How does one "appreciate" a place like Waldo's? It's Wallyworld on a stick.


----------



## buzzbar (Feb 9, 2013)

Yeah, nothing at the local Waldos particularly excited me, but I didn't see root beer there so might take a closer look! Diablita, surprisingly I find Soriana's own brand of root beer quite acceptable. It's no A&W but better than many others, and of course dirt cheeep.


----------



## Isla Verde (Oct 19, 2011)

buzzbar said:


> Yeah, nothing at the local Waldos particularly excited me, but I didn't see root beer there so might take a closer look! Diablita, surprisingly I find Soriana's own brand of root beer quite acceptable. It's no A&W but better than many others, and of course dirt cheeep.

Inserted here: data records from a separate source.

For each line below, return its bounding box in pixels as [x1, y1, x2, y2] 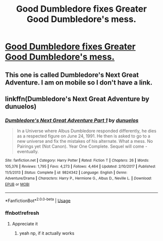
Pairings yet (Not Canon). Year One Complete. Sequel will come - [16, 143, 147, 149]
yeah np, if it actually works [19, 230, 75, 236]
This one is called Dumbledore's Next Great [5, 70, 139, 79]
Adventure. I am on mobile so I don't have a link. [5, 78, 153, 86]
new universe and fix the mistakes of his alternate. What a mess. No [16, 138, 153, 144]
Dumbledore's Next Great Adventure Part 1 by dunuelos [5, 117, 139, 123]
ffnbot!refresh [5, 210, 40, 217]
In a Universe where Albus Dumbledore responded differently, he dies [16, 128, 157, 134]
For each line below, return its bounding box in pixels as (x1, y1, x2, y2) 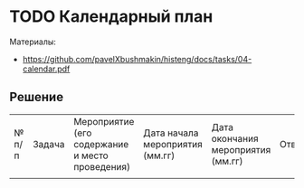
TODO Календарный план (9, 6, 214, 27)
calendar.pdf (22, 63, 71, 74)
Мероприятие (73, 115, 135, 127)
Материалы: (9, 36, 57, 47)
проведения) (73, 160, 131, 173)
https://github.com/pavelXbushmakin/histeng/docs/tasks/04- (22, 53, 252, 64)
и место (73, 149, 109, 162)
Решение (9, 89, 64, 105)
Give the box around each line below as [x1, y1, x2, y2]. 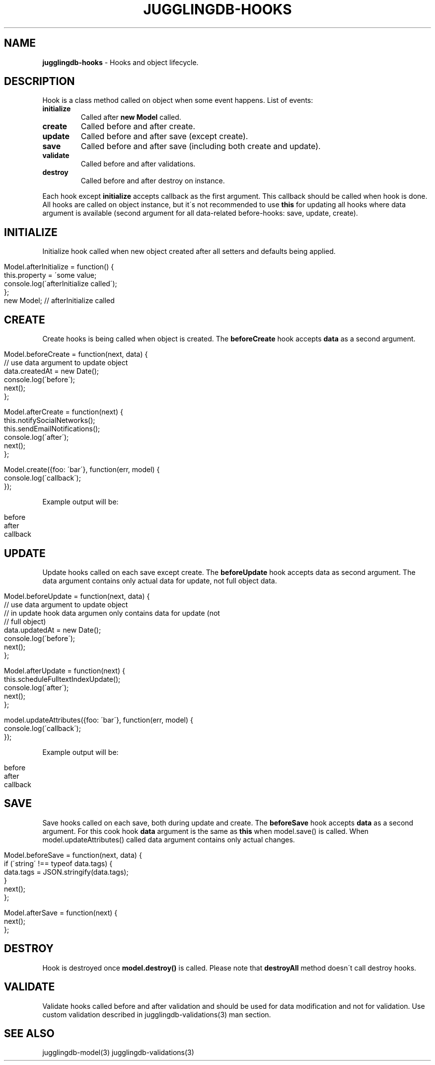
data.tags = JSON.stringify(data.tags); [4, 867, 129, 876]
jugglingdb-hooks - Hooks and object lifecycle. [42, 58, 199, 67]
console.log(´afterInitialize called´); [4, 279, 117, 288]
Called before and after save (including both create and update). [80, 141, 321, 152]
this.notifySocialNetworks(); [4, 416, 95, 425]
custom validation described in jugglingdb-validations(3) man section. [42, 1010, 271, 1019]
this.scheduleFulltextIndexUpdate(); [4, 674, 121, 683]
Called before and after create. [80, 121, 195, 132]
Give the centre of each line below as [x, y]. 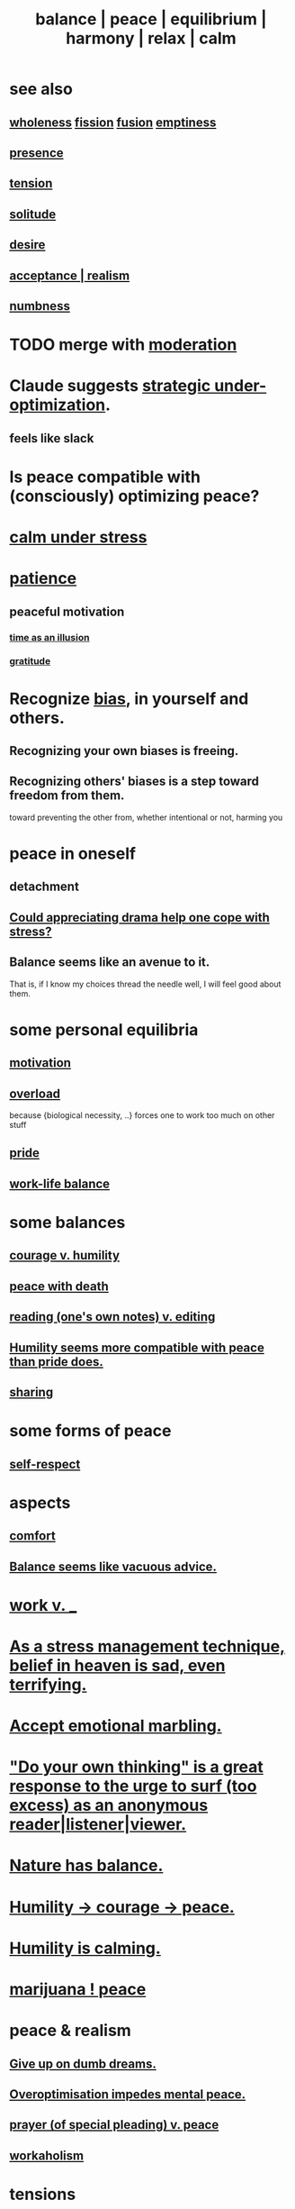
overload [35, 1093]
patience [43, 579]
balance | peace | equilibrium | [151, 19]
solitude [33, 214]
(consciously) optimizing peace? [134, 496]
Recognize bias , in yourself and [129, 699]
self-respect [45, 1464]
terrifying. [48, 1684]
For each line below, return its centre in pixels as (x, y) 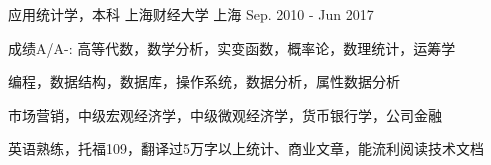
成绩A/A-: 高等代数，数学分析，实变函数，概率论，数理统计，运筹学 (232, 47)
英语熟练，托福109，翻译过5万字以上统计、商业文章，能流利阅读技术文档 (246, 148)
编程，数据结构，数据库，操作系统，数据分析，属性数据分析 (204, 81)
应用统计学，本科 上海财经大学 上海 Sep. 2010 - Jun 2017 (191, 14)
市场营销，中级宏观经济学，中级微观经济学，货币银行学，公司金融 (225, 114)
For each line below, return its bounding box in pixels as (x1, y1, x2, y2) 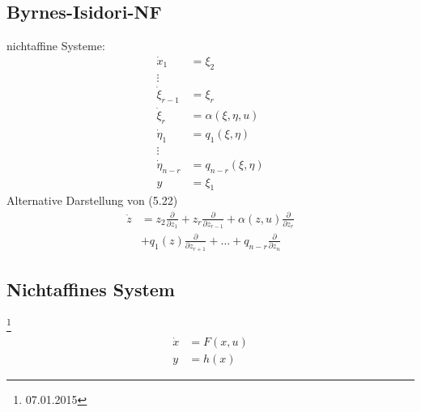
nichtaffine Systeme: (6, 37, 105, 54)
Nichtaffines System (6, 277, 175, 301)
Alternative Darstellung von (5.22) (6, 192, 178, 209)
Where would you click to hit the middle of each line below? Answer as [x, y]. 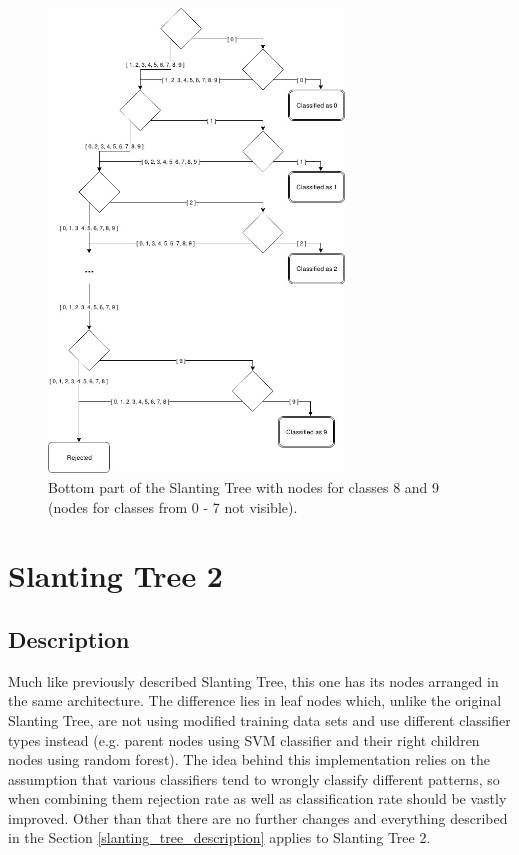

I love root beer but have never tried to find it in Mexico. The next time I'm at Soriana, I will look for it. Thanks for the tip!


----------



## diablita (May 7, 2010)

buzzbar said:


> Yeah, nothing at the local Waldos particularly excited me, but I didn't see root beer there so might take a closer look! Diablita, surprisingly I find Soriana's own brand of root beer quite acceptable. It's no A&W but better than many others, and of course dirt cheeep.


I guess I have a low threshold of excitement. It's the little things that make me happy. As for Soriana, I go there occasionally to buy sweet pickles. Next time I go I'll check out the root beer.


----------



## HolyMole (Jan 3, 2009)

*Waldo's*



diablita said:


> I guess I have a low threshold of excitement. It's the little things that make me happy. As for Soriana, I go there occasionally to buy sweet pickles. Next time I go I'll check out the root beer.


We've got a Waldo's here in Zihuatanejo, and they've just expanded their clothing section. I'm leery of buying any food items that aren't recognizable namebrands, but for "plastico" and many other kinds of dollar-store junk, they're fine. After losing my expensive clip-on NOB sunglasses, I found a pair of Ray Charles look-alikes, (i.e. over-the-glasses giants) at Waldo's for 16 pesos.


----------



## Anonimo (Apr 8, 2012)

I like to visit Waldo's on occasion. It's like being back home in Arkansas.


----------